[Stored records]

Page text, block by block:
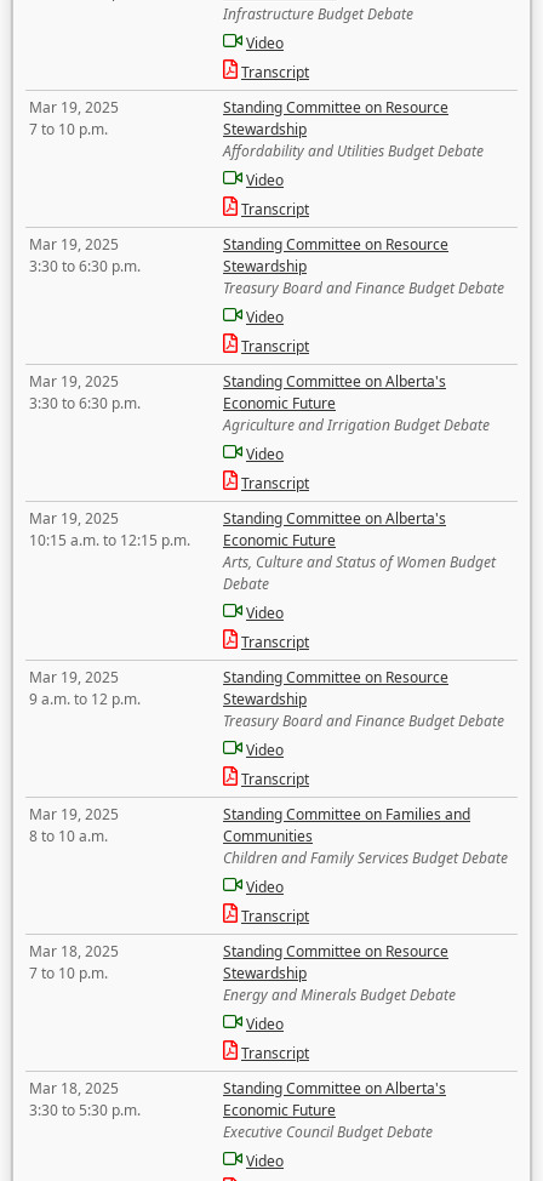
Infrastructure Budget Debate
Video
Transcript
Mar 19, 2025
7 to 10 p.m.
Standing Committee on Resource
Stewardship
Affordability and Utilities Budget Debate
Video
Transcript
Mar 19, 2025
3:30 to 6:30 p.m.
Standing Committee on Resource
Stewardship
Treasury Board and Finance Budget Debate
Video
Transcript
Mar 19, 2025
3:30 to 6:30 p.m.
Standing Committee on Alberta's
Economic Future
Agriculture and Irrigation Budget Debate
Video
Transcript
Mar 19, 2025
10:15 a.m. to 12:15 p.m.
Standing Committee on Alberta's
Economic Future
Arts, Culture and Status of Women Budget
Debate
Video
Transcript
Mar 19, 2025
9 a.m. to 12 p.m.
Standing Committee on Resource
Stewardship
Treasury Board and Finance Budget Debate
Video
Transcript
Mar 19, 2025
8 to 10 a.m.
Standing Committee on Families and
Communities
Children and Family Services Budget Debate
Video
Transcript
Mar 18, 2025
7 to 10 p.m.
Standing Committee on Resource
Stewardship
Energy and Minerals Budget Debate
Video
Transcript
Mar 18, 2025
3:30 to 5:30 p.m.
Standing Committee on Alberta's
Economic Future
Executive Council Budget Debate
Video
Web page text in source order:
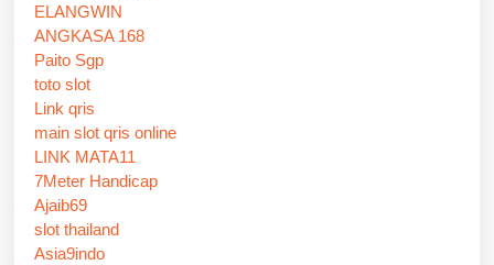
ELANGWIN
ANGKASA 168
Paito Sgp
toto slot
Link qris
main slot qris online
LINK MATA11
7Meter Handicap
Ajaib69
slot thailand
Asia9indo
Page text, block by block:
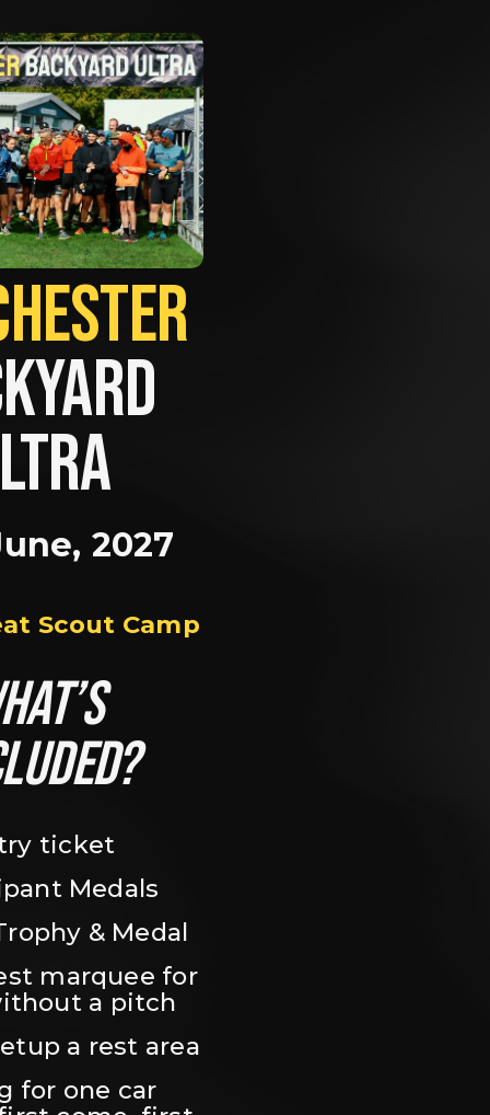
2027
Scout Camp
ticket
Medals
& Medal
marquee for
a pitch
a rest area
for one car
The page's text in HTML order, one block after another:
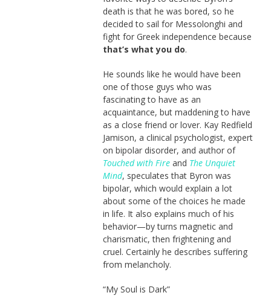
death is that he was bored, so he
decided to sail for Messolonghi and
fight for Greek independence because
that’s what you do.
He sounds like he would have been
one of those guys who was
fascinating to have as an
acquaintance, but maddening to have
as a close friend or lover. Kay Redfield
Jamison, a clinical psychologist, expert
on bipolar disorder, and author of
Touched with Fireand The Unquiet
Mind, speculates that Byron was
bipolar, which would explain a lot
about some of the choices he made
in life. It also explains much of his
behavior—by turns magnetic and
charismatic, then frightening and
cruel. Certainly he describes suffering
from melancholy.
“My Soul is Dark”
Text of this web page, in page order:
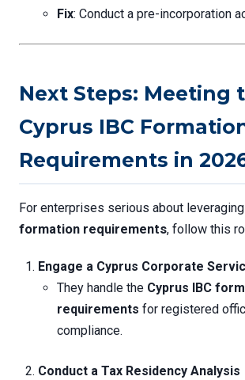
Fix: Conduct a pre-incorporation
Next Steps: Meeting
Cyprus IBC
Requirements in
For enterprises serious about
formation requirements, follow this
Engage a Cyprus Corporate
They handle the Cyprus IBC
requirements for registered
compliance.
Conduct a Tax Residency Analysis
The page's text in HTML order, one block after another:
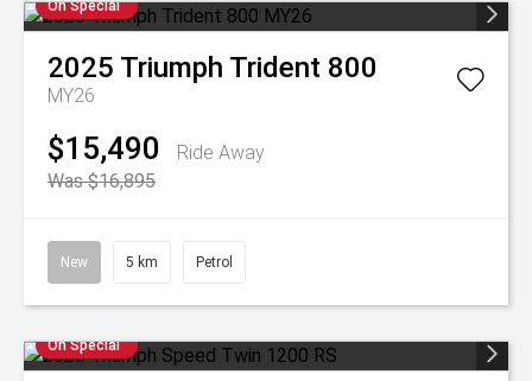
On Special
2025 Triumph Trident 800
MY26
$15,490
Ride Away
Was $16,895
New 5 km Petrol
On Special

Work request - Copy out, from the data above, each line where the string "this" is present.

Exercise solution -
Text of this web page, in page order:
formation requirements, follow this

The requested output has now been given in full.